Scanning electron microscopy (SEM)
Interactions between bacterial species and coal were studied by Scanning Electron Microscopy (Carl Zeiss) (Hayat 2000). Under aseptic conditions, sample was absorbed for 2 to 4 h in 2.5% glutaraldehyde solution. 0.1 M phosphate buffer was used for primary washing where pH maintained up to 7.2 further sample was dehydrated with ethanol solution in a series of 10–100% followed by acetone. Samples were air-dried overnight and coated with thin layer of metal (gold and palladium).
Energy dispersive X-ray (EDX)
The energy dispersive X-ray (EDX) is a known technique for detecting elemental present in the specimens. The X-ray revealed the true nature of the test sample. For the present study, the coal with or without treatment with bacteria was carried out in the Bruker X Flash 630 EDS detector using DX-700HS spectrometer (Shimadzu).
The pathogenicity test of reactivated consortia was examined by acute oral toxicity under EPA 712-C-96-322 OPPTS 885.3550 guidelines at the National Toxicology Centre (APT Testing and Research Pvt. Ltd.), Pune. Twelve mice (6 males and 6 females) were designated to the dose groups: control and test (1 ml = 1.0*108 CFU) were administrated by the gauge to six mice per sex. The mice were fasted overnight and 2 h after administration of the test material.
The mice were observed for 21 days after dosing. At the end of the inspection period, the surviving experimental animals were sacrificed for testing. Gross necropsy was performed and all animals were carefully examined for the presence of anaerobic bacteria. The body weight was recorded. All animals were observed for mortality throughout the observation period. RBC (red blood cell), WBC (white blood cell), hemoglobin, packed cell volume, glucose, BUN (blood urine nitrogen), total proteins, and albumin were studied on the 21st day of the experiment.
Before field implementation test, compatibility studies were conducted in the lab. In this analysis, obtained tube well water was used for media preparation (available near the washeries in Jharia). Experiment was conducted in four sets; in set 1: anaerobic condition was maintained without autoclaving (referred as S-A), in set 2: anaerobic condition was maintained with proper sterilization (referred as S + A), in set 3: aerobic condition without autoclaving (referred as US-A), and in set 4: aerobic condition with autoclaving (referred as US+A).
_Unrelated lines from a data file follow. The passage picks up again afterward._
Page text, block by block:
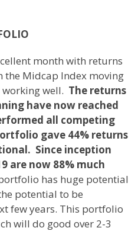
month with returns
the Midcap Index moving
working well. The returns
have now reached
all competing
gave 44% returns
Since inception
are now 88% much
has huge potential
potential to be
few years. This portfolio
will do good over 2-3
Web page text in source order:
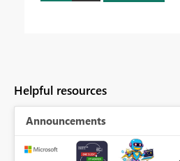
Helpful resources
Announcements
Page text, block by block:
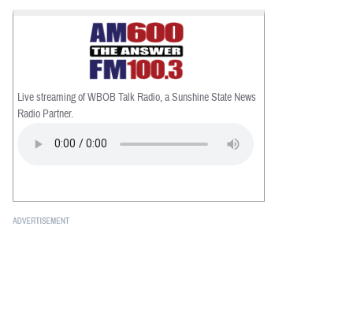
Live streaming of WBOB Talk Radio, a Sunshine State News
Radio Partner.
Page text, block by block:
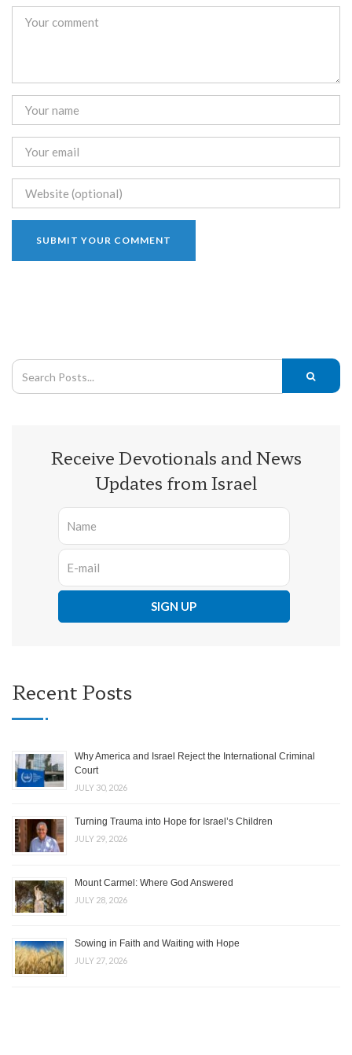
Receive Devotionals and News
Updates from Israel
Recent Posts
Why America and Israel Reject the International Criminal
Court
JULY 30, 2026
Turning Trauma into Hope for Israel’s Children
JULY 29, 2026
Mount Carmel: Where God Answered
JULY 28, 2026
Sowing in Faith and Waiting with Hope
JULY 27, 2026
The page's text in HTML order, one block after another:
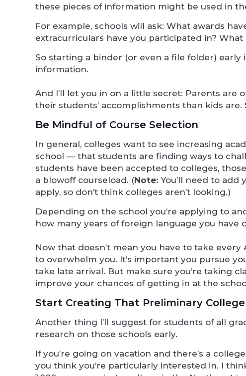
these pieces of information might be used in
For example, schools will ask: What awards
extracurriculars have you participated in? What
So starting a binder (or even a file folder)
information.
And I’ll let you in on a little secret: Parents
their students’ accomplishments than kids
Be Mindful of Course Selection
In general, colleges want to see increasing
school — that students are finding ways to
students have been accepted to colleges,
a blowoff courseload. (Note: You’ll need to add
apply, so don’t think colleges aren’t looking.)
Depending on the school you’re applying to
how many years of foreign language you have
Now that doesn’t mean you have to take
to overwhelm you. It’s important you pursue
take late arrival. But make sure you’re taking
improve your chances of getting in at the
Start Creating That Preliminary
Another thing I’ll suggest for students of all
research on those schools early.
If you’re going on vacation and there’s a
you think you’re particularly interested in. I
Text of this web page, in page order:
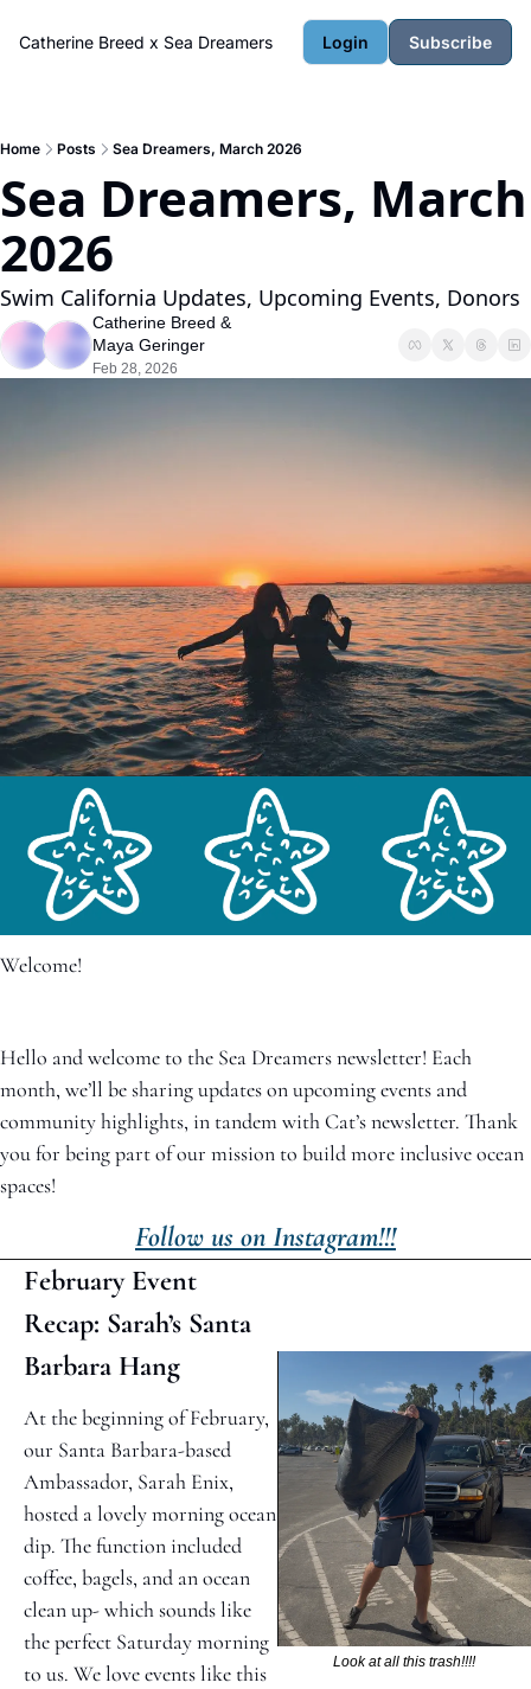
Catherine Breed x Sea Dreamers Login Subscribe
Home Posts Sea Dreamers, March 2026
Sea Dreamers, March
2026
Swim California Updates, Upcoming Events, Donors
Catherine Breed
Maya Geringer
Feb 28, 2026
Welcome!
Hello and welcome to the Sea Dreamers newsletter! Each
month, we’ll be sharing updates on upcoming events and
community highlights, in tandem with Cat’s newsletter. Thank
you for being part of our mission to build more inclusive ocean
spaces!
Follow us on Instagram!!!
February Event
Recap: Sarah’s Santa
Barbara Hang
At the beginning of February,
our Santa Barbara-based
Ambassador, Sarah Enix,
hosted a lovely morning ocean
dip. The function included
coffee, bagels, and an ocean
clean up- which sounds like
the perfect Saturday morning
to us. We love events like this
Look at all this trash!!!!
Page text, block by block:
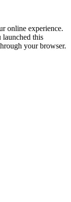
online experience.
this
your browser.
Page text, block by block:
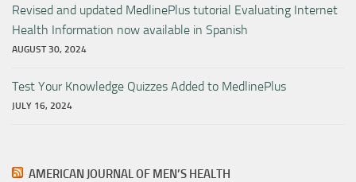
Revised and updated MedlinePlus tutorial Evaluating Internet
Health Information now available in Spanish
AUGUST 30, 2024
Test Your Knowledge Quizzes Added to MedlinePlus
JULY 16, 2024
AMERICAN JOURNAL OF MEN’S HEALTH
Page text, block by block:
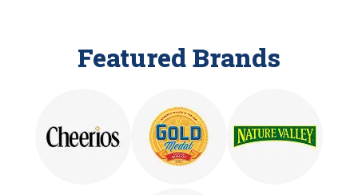
Featured Brands
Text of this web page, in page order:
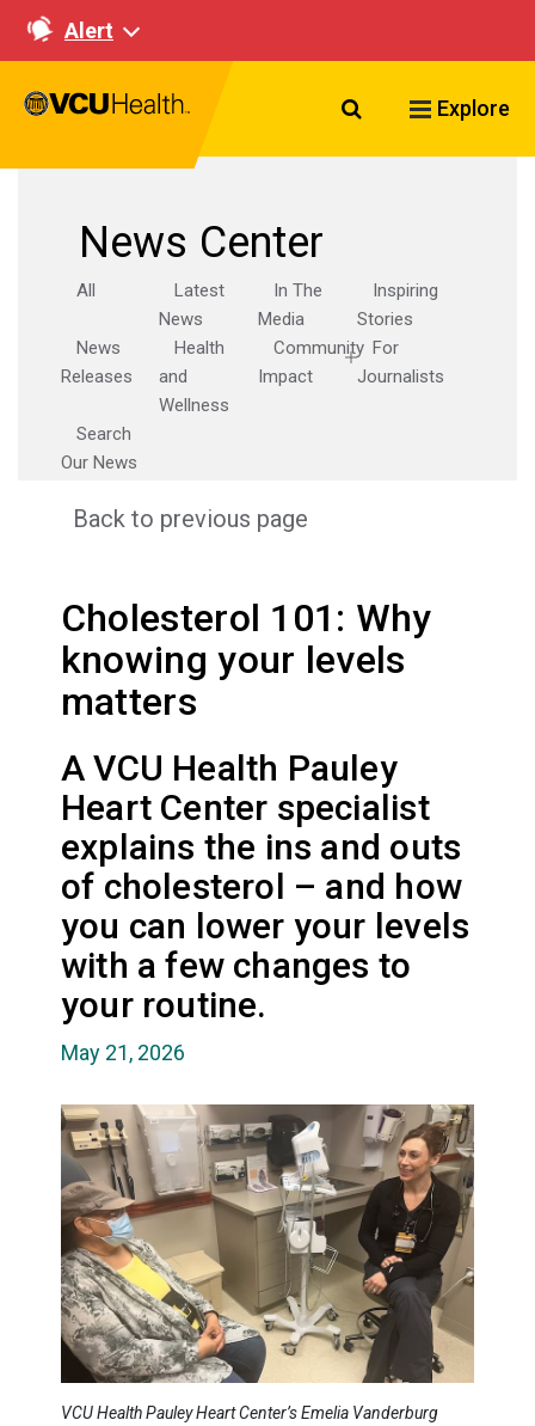
Alert
Search VCU
Explore
News Center
All
Latest
News
In The
Media
Inspiring
Stories
News
Releases
Health
and
Wellness
Community
Impact
For
Journalists
Search
Our News
Back to previous page
Cholesterol 101: Why
knowing your levels
matters
A VCU Health Pauley
Heart Center specialist
explains the ins and outs
of cholesterol – and how
you can lower your levels
with a few changes to
your routine.
May 21, 2026
VCU Health Pauley Heart Center’s Emelia Vanderburg
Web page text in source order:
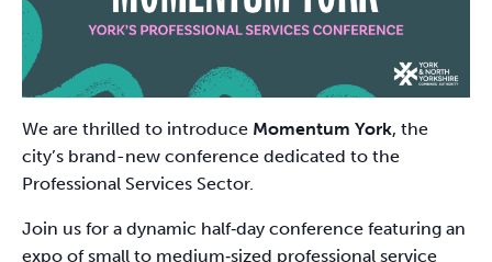
We are thrilled to introduce Momentum York, the
city’s brand-new conference dedicated to the
Professional Services Sector.
Join us for a dynamic half‑day conference featuring an
expo of small to medium‑sized professional service
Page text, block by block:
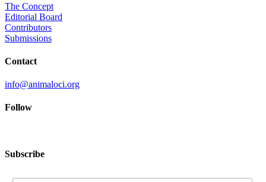
The Concept
Editorial Board
Contributors
Submissions
Contact
info@animaloci.org
Follow
Subscribe
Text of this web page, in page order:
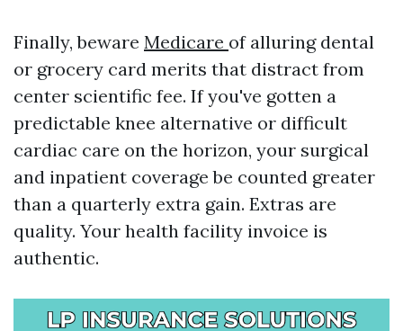
Finally, beware Medicare of alluring dental
or grocery card merits that distract from
center scientific fee. If you've gotten a
predictable knee alternative or difficult
cardiac care on the horizon, your surgical
and inpatient coverage be counted greater
than a quarterly extra gain. Extras are
quality. Your health facility invoice is
authentic.
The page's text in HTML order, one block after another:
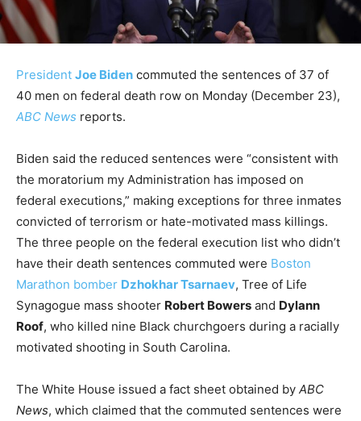
President Joe Biden commuted the sentences of 37 of
40 men on federal death row on Monday (December 23),
ABC News reports.
Biden said the reduced sentences were “consistent with
the moratorium my Administration has imposed on
federal executions,” making exceptions for three inmates
convicted of terrorism or hate-motivated mass killings.
The three people on the federal execution list who didn’t
have their death sentences commuted were Boston
Marathon bomber Dzhokhar Tsarnaev, Tree of Life
Synagogue mass shooter Robert Bowers and Dylann
Roof, who killed nine Black churchgoers during a racially
motivated shooting in South Carolina.
The White House issued a fact sheet obtained by ABC
News, which claimed that the commuted sentences were
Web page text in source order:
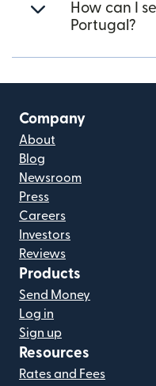
How can I
Portugal?
Company
About
Blog
Newsroom
Press
Careers
Investors
Reviews
Products
Send Money
Log in
Sign up
Resources
Rates and Fees
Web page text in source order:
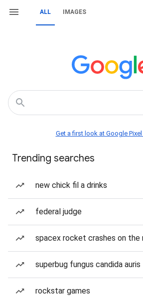
ALL IMAGES
Get a first look at Google Pixel
Trending searches
new chick fil a drinks
federal judge
spacex rocket crashes on the
superbug fungus candida auris
rockstar games
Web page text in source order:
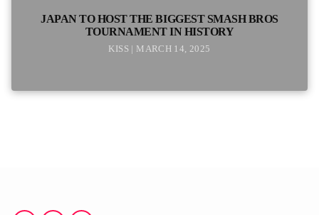
JAPAN TO HOST THE BIGGEST SMASH BROS
TOURNAMENT IN HISTORY
KISS | MARCH 14, 2025
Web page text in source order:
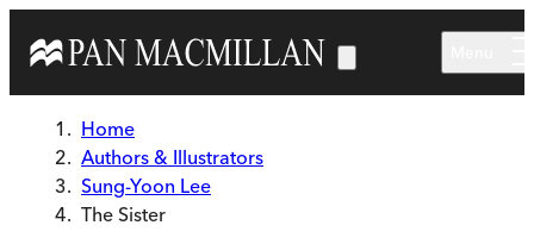
Home
Authors & Illustrators
Sung-Yoon Lee
The Sister
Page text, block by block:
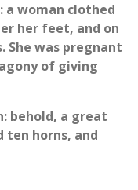
a woman clothed
her feet, and on
She was pregnant
of giving
behold, a great
ten horns, and
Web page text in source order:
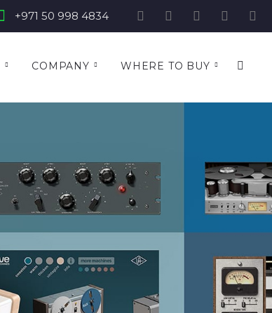
+971 50 998 4834
COMPANY WHERE TO BUY
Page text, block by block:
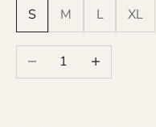
S
M L XL
Decrease quantity
Increase
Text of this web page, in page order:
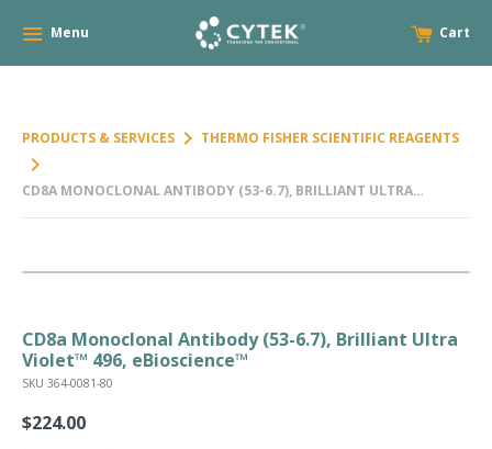
Menu Cart
PRODUCTS & SERVICES keyboard_arrow_right THERMO FISHER SCIENTIFIC REAGENTS
keyboard_arrow_right
CD8A MONOCLONAL ANTIBODY (53-6.7), BRILLIANT ULTRA
CD8a Monoclonal Antibody (53-6.7), Brilliant Ultra
Violet™ 496, eBioscience™
SKU 364-0081-80
Regular
$224.00
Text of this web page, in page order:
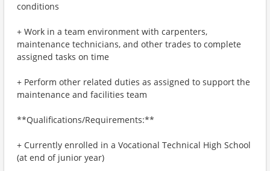
conditions
+ Work in a team environment with carpenters,
maintenance technicians, and other trades to complete
assigned tasks on time
+ Perform other related duties as assigned to support the
maintenance and facilities team
**Qualifications/Requirements:**
+ Currently enrolled in a Vocational Technical High School
(at end of junior year)
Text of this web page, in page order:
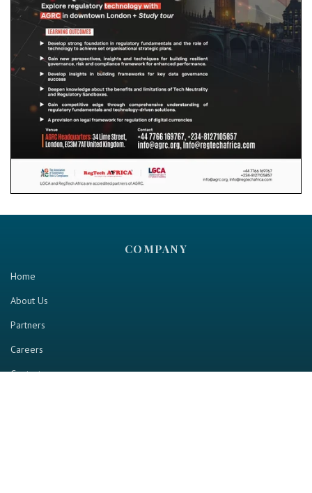
COMPANY
Home
About Us
Partners
Careers
Contact us
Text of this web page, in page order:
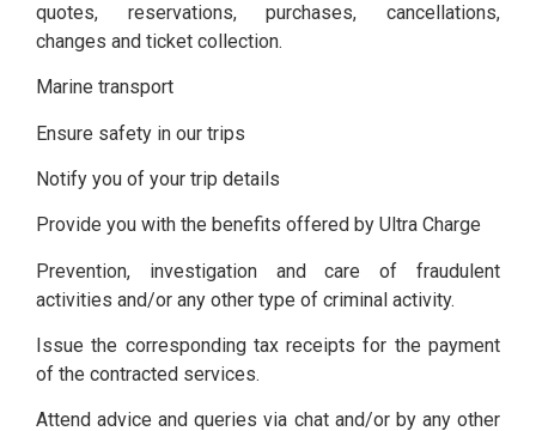
quotes, reservations, purchases, cancellations,
changes and ticket collection.
Marine transport
Ensure safety in our trips
Notify you of your trip details
Provide you with the benefits offered by Ultra Charge
Prevention, investigation and care of fraudulent
activities and/or any other type of criminal activity.
Issue the corresponding tax receipts for the payment
of the contracted services.
Attend advice and queries via chat and/or by any other
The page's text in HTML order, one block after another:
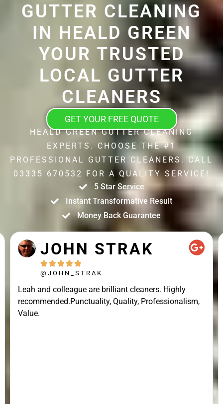
GUTTER CLEANING
IN HEALD GREEN
YOUR TRUSTED
LOCAL GUTTER
CLEANERS
GET YOUR FREE QUOTE
HEALD GREEN GUTTER CLEANING
EXPERTS. CHOOSE THE #1
PROFESSIONAL GUTTER CLEANERS. CALL
03335 670532 FOR A QUALITY SERVICE!
5 Star Service
Instant Transformative Result
Money Back Guarantee
JOHN STRAK
    
@JOHN_STRAK
Leah and colleague are brilliant cleaners. Highly
recommended.Punctuality, Quality, Professionalism,
Value.
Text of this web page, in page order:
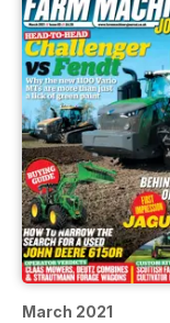
March 2021
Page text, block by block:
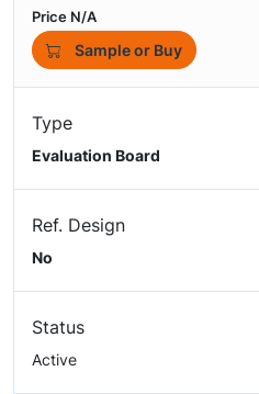
Price N/A
Sample or Buy
Type
Evaluation Board
Ref. Design
No
Status
Active
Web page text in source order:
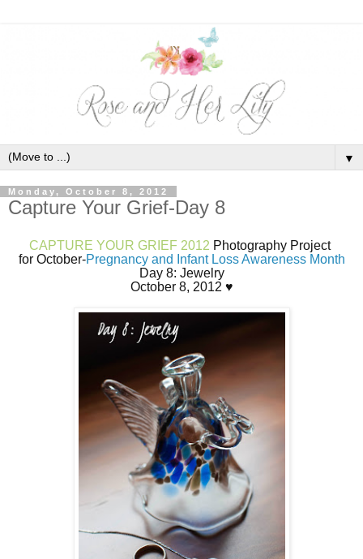
▼
Monday, October 8, 2012
Capture Your Grief-Day 8
CAPTURE YOUR GRIEF 2012 Photography Project
for October-Pregnancy and Infant Loss Awareness Month
Day 8: Jewelry
October 8, 2012 ♥
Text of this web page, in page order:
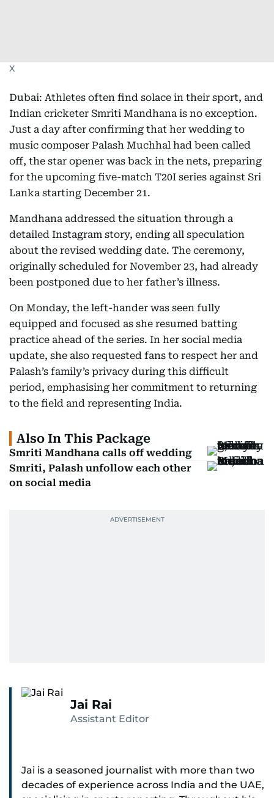
X
Dubai: Athletes often find solace in their sport, and
Indian cricketer Smriti Mandhana is no exception.
Just a day after confirming that her wedding to
music composer Palash Muchhal had been called
off, the star opener was back in the nets, preparing
for the upcoming five-match T20I series against Sri
Lanka starting December 21.
Mandhana addressed the situation through a
detailed Instagram story, ending all speculation
about the revised wedding date. The ceremony,
originally scheduled for November 23, had already
been postponed due to her father’s illness.
On Monday, the left-hander was seen fully
equipped and focused as she resumed batting
practice ahead of the series. In her social media
update, she also requested fans to respect her and
Palash’s family’s privacy during this difficult
period, emphasising her commitment to returning
to the field and representing India.
Also In This Package
Smriti Mandhana calls off wedding
Smriti, Palash unfollow each other
on social media
Jai Rai
Assistant Editor
Jai is a seasoned journalist with more than two
decades of experience across India and the UAE,
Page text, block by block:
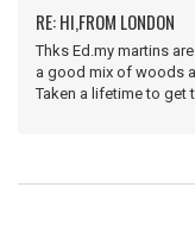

While preparing the media, no precipitation was observed with commercial grade of chemicals in tube well water. In all sets, waste coal (1% w/v) was used. After inoculating with inoculum (10%), all sets were incubated at 37 °C for 15–20 days.
All the experiments were performed in triplicates. The data points are average of the triplicate ± standard deviation (less than5% of average) and calculated significance p values are ≤0.05.